元修在北境安稳度日,虽然狗皇帝时不时出些幺蛾子,但终究是没对他痛下杀手。
林雪竹合理推测,狗皇帝因为国库失窃一事,投鼠忌器,还不急着取元修性命。
呵呵。
都一年半了,狗皇帝的耐心真够好的。
林雪竹心中嘲讽,耳朵里却听见文越世子的话。
“皇上四处派人追查国库的下落,可好似邪术一般,那样庞大的国库,竟然消失得无影无踪。所谓风过留声,雁过留痕,依叔叔所看,那国库会被人藏到哪呢?”
文越世子嘴上说着话,眼睛却一错不错地盯着元修。
如此直白地提问,换个心态不好的,早就控制不住自己的表情了。
但元修却是个心态顶好的,他冷冷道:“国库庞大,运输不易,且容易留下马脚。
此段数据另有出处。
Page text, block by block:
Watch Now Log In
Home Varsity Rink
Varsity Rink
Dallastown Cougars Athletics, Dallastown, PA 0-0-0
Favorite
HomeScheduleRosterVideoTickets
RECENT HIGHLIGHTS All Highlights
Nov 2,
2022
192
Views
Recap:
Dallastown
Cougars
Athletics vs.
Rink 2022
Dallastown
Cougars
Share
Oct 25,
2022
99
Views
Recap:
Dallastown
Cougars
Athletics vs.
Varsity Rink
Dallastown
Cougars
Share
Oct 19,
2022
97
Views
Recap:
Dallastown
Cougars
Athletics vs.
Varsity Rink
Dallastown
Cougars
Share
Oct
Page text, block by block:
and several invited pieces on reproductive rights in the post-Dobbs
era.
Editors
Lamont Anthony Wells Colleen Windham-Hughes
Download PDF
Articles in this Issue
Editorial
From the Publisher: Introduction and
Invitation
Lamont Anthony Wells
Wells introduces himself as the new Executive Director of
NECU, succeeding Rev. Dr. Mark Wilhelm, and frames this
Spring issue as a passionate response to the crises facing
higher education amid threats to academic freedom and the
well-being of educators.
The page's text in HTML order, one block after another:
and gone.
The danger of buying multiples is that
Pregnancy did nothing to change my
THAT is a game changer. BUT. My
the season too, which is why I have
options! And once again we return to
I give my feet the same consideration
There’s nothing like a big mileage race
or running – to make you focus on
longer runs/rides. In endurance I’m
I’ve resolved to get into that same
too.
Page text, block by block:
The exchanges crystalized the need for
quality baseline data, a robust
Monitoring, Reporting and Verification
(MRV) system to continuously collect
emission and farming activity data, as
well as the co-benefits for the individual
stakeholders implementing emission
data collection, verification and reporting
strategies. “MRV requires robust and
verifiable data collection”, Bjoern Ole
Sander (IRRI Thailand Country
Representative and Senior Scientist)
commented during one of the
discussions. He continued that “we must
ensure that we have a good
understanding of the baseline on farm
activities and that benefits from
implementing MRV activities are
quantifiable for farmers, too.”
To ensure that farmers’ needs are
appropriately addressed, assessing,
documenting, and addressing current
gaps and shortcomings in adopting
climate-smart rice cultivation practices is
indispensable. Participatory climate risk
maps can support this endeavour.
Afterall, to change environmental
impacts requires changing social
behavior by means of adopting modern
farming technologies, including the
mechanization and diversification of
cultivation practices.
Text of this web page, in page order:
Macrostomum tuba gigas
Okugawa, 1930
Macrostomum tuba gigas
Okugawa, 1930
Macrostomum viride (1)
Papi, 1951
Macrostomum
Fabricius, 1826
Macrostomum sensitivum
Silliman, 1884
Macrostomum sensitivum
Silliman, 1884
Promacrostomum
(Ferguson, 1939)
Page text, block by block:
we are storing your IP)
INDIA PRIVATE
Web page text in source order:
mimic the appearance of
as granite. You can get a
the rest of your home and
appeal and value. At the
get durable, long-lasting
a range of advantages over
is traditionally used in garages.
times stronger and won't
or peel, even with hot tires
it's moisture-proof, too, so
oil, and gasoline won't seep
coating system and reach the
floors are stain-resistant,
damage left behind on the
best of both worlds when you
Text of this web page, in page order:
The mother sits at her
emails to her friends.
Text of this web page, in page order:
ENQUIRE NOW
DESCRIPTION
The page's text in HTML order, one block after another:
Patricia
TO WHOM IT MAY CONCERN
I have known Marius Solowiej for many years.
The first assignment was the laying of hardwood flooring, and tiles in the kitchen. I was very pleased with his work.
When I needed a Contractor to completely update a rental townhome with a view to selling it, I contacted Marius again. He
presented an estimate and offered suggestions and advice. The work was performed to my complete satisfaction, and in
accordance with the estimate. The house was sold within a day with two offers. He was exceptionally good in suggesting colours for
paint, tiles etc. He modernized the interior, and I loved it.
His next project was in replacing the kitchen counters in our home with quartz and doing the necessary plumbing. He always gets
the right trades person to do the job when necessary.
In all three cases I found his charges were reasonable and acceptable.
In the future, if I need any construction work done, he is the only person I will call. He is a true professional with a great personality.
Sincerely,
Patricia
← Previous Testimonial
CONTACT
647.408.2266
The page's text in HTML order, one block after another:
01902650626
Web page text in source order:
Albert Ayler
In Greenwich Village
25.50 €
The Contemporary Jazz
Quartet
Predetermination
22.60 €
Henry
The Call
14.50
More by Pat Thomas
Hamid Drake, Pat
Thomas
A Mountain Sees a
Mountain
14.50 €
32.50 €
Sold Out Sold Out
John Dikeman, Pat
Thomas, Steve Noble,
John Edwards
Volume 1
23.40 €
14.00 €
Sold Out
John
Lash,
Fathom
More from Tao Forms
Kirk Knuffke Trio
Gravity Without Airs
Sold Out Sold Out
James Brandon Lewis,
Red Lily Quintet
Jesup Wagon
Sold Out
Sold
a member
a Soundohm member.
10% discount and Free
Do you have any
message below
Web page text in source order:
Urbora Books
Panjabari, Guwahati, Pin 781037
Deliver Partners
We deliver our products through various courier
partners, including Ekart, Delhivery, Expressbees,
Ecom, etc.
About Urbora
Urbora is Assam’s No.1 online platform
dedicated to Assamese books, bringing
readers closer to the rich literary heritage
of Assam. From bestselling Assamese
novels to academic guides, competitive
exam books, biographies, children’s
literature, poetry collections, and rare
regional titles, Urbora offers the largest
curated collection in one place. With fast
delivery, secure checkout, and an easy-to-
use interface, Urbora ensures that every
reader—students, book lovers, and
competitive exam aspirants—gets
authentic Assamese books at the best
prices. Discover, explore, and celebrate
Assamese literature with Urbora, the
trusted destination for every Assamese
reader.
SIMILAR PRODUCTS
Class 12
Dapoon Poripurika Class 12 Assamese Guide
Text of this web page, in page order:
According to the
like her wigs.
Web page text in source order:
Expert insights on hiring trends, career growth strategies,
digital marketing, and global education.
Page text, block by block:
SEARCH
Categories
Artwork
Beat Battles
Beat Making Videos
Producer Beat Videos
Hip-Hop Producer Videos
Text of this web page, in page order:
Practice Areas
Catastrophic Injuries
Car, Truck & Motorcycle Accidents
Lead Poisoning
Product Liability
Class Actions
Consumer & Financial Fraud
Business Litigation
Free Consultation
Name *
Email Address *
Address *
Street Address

我觉得,国库应该还在京城里,挖地三尺必能找到。”
真是个狠人。
林雪竹努力控制着自己,保持淡漠的神色。
真要在京城里挖地三尺,那还不得搞得鸡犬不宁。
国库失窃这件事,怕是要天下皆知了。
文越世子紧盯元修神色,却什么都没看出来。
他不死心,继续道:“京中虽未挖地三尺,不过也差不多了。皇上借追查官员失窃财物的旗号,已把京中翻了个底朝天。可不仅没有半点国库的影子,甚至连那些官员失窃的物品也没找回来。”
“哦?官员也有失窃的?”元修故作不知道。
文越世子眯了眯眼,“和国库失窃几乎是同时。”
元修淡定地说:“如此说来,我倒不觉得这是人为了。什么人能有如此大的本事,难不成是仙人下凡吗?”
他浑不在意地笑笑,颇有种隔岸观火的意味。
文越世子道:“这天下,除了皇上之外,最得民心的怕就是叔叔你了。而盗空国库这种事,显然一个人是做不成的,须得有数不清的帮手才行。”
“世子慎言!”不待元修开口,林雪竹先扔了筷子。
文越世子听见动静,诧异地望向林雪竹。
林雪竹冷了神色,毫不客气地说:“世子与我夫君有何深仇大恨?为何言语之间处处针对?若世子想要了我夫君的命,大可以在这饭菜里下点毒药,反正我夫君一介罪人,也无法反抗。”
文越世子一时语塞,不由得细细打量了林雪竹一番。
这位婶婶,长了张好伶俐的嘴。
文越世子讪讪一笑,解释道:“婶婶别误会,小侄这次来,只为查粮价,并不为其他。至于刚刚小侄与叔叔婶婶说的话,只是寻常寒暄,必传不到第四个人耳中。”
他以为,他这么解释,林雪竹便无话可说了。
毕竟,他生长的环境,大家不是揣着明白装糊涂,就是揣着糊涂装明白。
凡事只要有个解释,为顾及双方颜面,往往都会得过且过。
只没想到,林雪竹却不是他所熟知的那种性格。